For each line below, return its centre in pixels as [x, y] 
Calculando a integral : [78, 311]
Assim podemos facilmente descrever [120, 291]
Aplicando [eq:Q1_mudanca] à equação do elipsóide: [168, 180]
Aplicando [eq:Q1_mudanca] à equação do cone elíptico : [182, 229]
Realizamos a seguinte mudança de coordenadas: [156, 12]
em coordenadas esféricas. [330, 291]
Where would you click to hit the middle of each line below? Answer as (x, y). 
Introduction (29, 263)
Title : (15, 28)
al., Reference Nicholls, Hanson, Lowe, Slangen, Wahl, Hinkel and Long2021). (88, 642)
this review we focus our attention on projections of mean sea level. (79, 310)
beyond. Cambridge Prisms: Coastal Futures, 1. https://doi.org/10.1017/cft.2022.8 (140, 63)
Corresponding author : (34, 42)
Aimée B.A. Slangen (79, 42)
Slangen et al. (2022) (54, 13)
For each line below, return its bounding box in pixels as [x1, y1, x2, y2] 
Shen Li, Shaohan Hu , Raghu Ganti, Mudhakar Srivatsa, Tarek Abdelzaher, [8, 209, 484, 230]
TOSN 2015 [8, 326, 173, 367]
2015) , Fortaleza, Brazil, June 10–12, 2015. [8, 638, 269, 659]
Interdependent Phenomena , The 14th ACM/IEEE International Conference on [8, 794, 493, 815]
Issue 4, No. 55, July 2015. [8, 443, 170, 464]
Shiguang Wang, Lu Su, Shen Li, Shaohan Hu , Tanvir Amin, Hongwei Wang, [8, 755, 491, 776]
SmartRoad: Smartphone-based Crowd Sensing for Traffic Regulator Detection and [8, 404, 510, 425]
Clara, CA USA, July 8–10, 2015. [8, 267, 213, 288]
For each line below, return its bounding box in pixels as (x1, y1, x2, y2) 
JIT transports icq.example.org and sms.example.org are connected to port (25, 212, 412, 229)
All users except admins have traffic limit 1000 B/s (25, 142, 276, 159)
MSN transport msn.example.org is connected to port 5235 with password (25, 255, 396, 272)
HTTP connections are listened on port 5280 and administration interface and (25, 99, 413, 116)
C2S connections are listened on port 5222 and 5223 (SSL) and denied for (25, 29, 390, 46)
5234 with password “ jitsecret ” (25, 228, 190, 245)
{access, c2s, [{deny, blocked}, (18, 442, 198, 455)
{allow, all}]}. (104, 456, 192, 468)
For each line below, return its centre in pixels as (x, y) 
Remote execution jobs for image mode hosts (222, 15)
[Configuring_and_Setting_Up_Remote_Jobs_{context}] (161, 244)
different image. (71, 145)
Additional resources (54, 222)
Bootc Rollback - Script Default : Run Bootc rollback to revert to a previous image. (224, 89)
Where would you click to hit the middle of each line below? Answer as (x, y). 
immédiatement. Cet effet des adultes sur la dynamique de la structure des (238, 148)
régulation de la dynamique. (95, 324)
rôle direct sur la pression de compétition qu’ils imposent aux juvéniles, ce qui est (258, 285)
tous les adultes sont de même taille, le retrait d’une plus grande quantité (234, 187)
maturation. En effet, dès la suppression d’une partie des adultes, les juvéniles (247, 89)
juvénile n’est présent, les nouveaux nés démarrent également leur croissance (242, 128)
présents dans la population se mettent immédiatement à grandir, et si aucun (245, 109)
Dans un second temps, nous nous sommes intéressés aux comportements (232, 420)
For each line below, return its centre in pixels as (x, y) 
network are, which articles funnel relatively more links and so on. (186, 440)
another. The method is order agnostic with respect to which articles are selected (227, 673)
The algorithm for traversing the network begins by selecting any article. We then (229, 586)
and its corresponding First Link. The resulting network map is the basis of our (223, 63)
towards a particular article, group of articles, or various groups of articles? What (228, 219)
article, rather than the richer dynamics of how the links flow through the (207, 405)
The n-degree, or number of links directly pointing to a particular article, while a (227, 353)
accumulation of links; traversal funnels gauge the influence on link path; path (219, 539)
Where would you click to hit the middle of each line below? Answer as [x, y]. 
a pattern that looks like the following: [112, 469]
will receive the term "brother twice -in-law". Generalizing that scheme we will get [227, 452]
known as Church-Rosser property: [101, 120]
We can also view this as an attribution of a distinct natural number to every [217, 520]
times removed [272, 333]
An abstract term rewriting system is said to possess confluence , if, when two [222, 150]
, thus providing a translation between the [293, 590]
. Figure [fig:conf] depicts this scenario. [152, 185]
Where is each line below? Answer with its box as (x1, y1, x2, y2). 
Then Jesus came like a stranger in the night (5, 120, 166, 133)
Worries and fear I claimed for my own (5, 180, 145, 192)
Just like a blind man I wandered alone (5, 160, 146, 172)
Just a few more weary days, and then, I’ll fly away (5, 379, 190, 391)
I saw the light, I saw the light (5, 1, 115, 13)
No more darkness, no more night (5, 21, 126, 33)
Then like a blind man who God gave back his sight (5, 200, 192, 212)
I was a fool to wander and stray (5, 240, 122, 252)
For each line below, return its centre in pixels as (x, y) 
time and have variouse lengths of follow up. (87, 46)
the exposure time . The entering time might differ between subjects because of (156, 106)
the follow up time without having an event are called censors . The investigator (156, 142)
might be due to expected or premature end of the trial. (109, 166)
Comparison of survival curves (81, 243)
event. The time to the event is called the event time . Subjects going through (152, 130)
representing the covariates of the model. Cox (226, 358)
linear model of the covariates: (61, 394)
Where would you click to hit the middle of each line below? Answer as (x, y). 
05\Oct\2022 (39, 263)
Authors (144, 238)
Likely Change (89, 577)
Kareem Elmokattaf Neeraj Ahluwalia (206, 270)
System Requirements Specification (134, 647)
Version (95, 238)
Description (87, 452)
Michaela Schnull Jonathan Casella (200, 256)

PROBLEM:
Give back each line of the material above exactly as it appears.

RESPONSE:
For each line below, return its centre in pixels as [x, y] 
Calculando a integral : [78, 311]
Assim podemos facilmente descrever [120, 291]
Aplicando [eq:Q1_mudanca] à equação do elipsóide: [168, 180]
Aplicando [eq:Q1_mudanca] à equação do cone elíptico : [182, 229]
Realizamos a seguinte mudança de coordenadas: [156, 12]
em coordenadas esféricas. [330, 291]
Where would you click to hit the middle of each line below? Answer as (x, y). 
Introduction (29, 263)
Title : (15, 28)
al., Reference Nicholls, Hanson, Lowe, Slangen, Wahl, Hinkel and Long2021). (88, 642)
this review we focus our attention on projections of mean sea level. (79, 310)
beyond. Cambridge Prisms: Coastal Futures, 1. https://doi.org/10.1017/cft.2022.8 (140, 63)
Corresponding author : (34, 42)
Aimée B.A. Slangen (79, 42)
Slangen et al. (2022) (54, 13)
For each line below, return its bounding box in pixels as [x1, y1, x2, y2] 
Shen Li, Shaohan Hu , Raghu Ganti, Mudhakar Srivatsa, Tarek Abdelzaher, [8, 209, 484, 230]
TOSN 2015 [8, 326, 173, 367]
2015) , Fortaleza, Brazil, June 10–12, 2015. [8, 638, 269, 659]
Interdependent Phenomena , The 14th ACM/IEEE International Conference on [8, 794, 493, 815]
Issue 4, No. 55, July 2015. [8, 443, 170, 464]
Shiguang Wang, Lu Su, Shen Li, Shaohan Hu , Tanvir Amin, Hongwei Wang, [8, 755, 491, 776]
SmartRoad: Smartphone-based Crowd Sensing for Traffic Regulator Detection and [8, 404, 510, 425]
Clara, CA USA, July 8–10, 2015. [8, 267, 213, 288]
For each line below, return its bounding box in pixels as (x1, y1, x2, y2) 
JIT transports icq.example.org and sms.example.org are connected to port (25, 212, 412, 229)
All users except admins have traffic limit 1000 B/s (25, 142, 276, 159)
MSN transport msn.example.org is connected to port 5235 with password (25, 255, 396, 272)
HTTP connections are listened on port 5280 and administration interface and (25, 99, 413, 116)
C2S connections are listened on port 5222 and 5223 (SSL) and denied for (25, 29, 390, 46)
5234 with password “ jitsecret ” (25, 228, 190, 245)
{access, c2s, [{deny, blocked}, (18, 442, 198, 455)
{allow, all}]}. (104, 456, 192, 468)
For each line below, return its centre in pixels as (x, y) 
Remote execution jobs for image mode hosts (222, 15)
[Configuring_and_Setting_Up_Remote_Jobs_{context}] (161, 244)
different image. (71, 145)
Additional resources (54, 222)
Bootc Rollback - Script Default : Run Bootc rollback to revert to a previous image. (224, 89)
Where would you click to hit the middle of each line below? Answer as (x, y). 
immédiatement. Cet effet des adultes sur la dynamique de la structure des (238, 148)
régulation de la dynamique. (95, 324)
rôle direct sur la pression de compétition qu’ils imposent aux juvéniles, ce qui est (258, 285)
tous les adultes sont de même taille, le retrait d’une plus grande quantité (234, 187)
maturation. En effet, dès la suppression d’une partie des adultes, les juvéniles (247, 89)
juvénile n’est présent, les nouveaux nés démarrent également leur croissance (242, 128)
présents dans la population se mettent immédiatement à grandir, et si aucun (245, 109)
Dans un second temps, nous nous sommes intéressés aux comportements (232, 420)
For each line below, return its centre in pixels as (x, y) 
network are, which articles funnel relatively more links and so on. (186, 440)
another. The method is order agnostic with respect to which articles are selected (227, 673)
The algorithm for traversing the network begins by selecting any article. We then (229, 586)
and its corresponding First Link. The resulting network map is the basis of our (223, 63)
towards a particular article, group of articles, or various groups of articles? What (228, 219)
article, rather than the richer dynamics of how the links flow through the (207, 405)
The n-degree, or number of links directly pointing to a particular article, while a (227, 353)
accumulation of links; traversal funnels gauge the influence on link path; path (219, 539)
Where would you click to hit the middle of each line below? Answer as [x, y]. 
a pattern that looks like the following: [112, 469]
will receive the term "brother twice -in-law". Generalizing that scheme we will get [227, 452]
known as Church-Rosser property: [101, 120]
We can also view this as an attribution of a distinct natural number to every [217, 520]
times removed [272, 333]
An abstract term rewriting system is said to possess confluence , if, when two [222, 150]
, thus providing a translation between the [293, 590]
. Figure [fig:conf] depicts this scenario. [152, 185]
Where is each line below? Answer with its box as (x1, y1, x2, y2). 
Then Jesus came like a stranger in the night (5, 120, 166, 133)
Worries and fear I claimed for my own (5, 180, 145, 192)
Just like a blind man I wandered alone (5, 160, 146, 172)
Just a few more weary days, and then, I’ll fly away (5, 379, 190, 391)
I saw the light, I saw the light (5, 1, 115, 13)
No more darkness, no more night (5, 21, 126, 33)
Then like a blind man who God gave back his sight (5, 200, 192, 212)
I was a fool to wander and stray (5, 240, 122, 252)
For each line below, return its centre in pixels as (x, y) 
time and have variouse lengths of follow up. (87, 46)
the exposure time . The entering time might differ between subjects because of (156, 106)
the follow up time without having an event are called censors . The investigator (156, 142)
might be due to expected or premature end of the trial. (109, 166)
Comparison of survival curves (81, 243)
event. The time to the event is called the event time . Subjects going through (152, 130)
representing the covariates of the model. Cox (226, 358)
linear model of the covariates: (61, 394)
Where would you click to hit the middle of each line below? Answer as (x, y). 
05\Oct\2022 (39, 263)
Authors (144, 238)
Likely Change (89, 577)
Kareem Elmokattaf Neeraj Ahluwalia (206, 270)
System Requirements Specification (134, 647)
Version (95, 238)
Description (87, 452)
Michaela Schnull Jonathan Casella (200, 256)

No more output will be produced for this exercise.